Striking support for the two-zone model is obtained from a comparison with recent hydrodynamic outflow models. Initial two-dimensional simulations (e.g., [Tomisaka & Ikeuchi 1988]) proposed an evolution of the outflow which included collimation of the flow at early stages by disk material, subsequent breakout of the confined flow along the minor axis, and eventual extension of the hot wind material up to a few kpc from the nucleus.
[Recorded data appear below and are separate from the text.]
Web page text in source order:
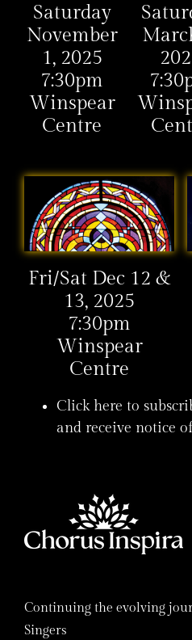
Saturday
November
1, 2025
7:30pm
Winspear
Centre
Fri/Sat Dec 12 &
13, 2025
7:30pm
Winspear
Centre
Click here to
and receive notice
Continuing the evolving
Singers

More recent simulations ([Tomisaka & Bregman 1993]; [Suchkov et al. 1994]; [Suchkov et al. 1996]) include a separate corotating halo component and are able to reproduce much of the observed morphology through the interactions of the wind with the disk and halo. These simulations show that the outflow entrains disk gas around itself, dragging the cooler, denser material up to a couple of kiloparsecs above the plane of the galaxy (e.g., see Fig. 6 in [Suchkov et al. 1994]). The regions of densest entrained disk material, near the base of the outflow, serve to collimate the outflow beyond the height of the disk itself. The scale height of this collimation in the simulations is similar to that seen in our observations, $\sim$500 pc. The ``fingers'' of disk material entrained to heights above the collimated zone can be identified with the optical emission line filaments we observe on the outer walls of the outflow cone. This entrained gas has also been observed at molecular wavelengths (e.g., [Stark & Carlson 1984]; [Nakai et al. 1987]; [Sofue et al. 1990]). Within the collimated region, the simulations show that both the wind and the confining walls are at their densest, consistent with the observed increased levels of optical emission. Finally, it should be noted that a recent analysis of the minor-axis X-ray distribution implies a partially confined outflow of this gas as well, within 1.6 kpc of the disk ([Bregman, Schulman, & Tomisaka 1995]).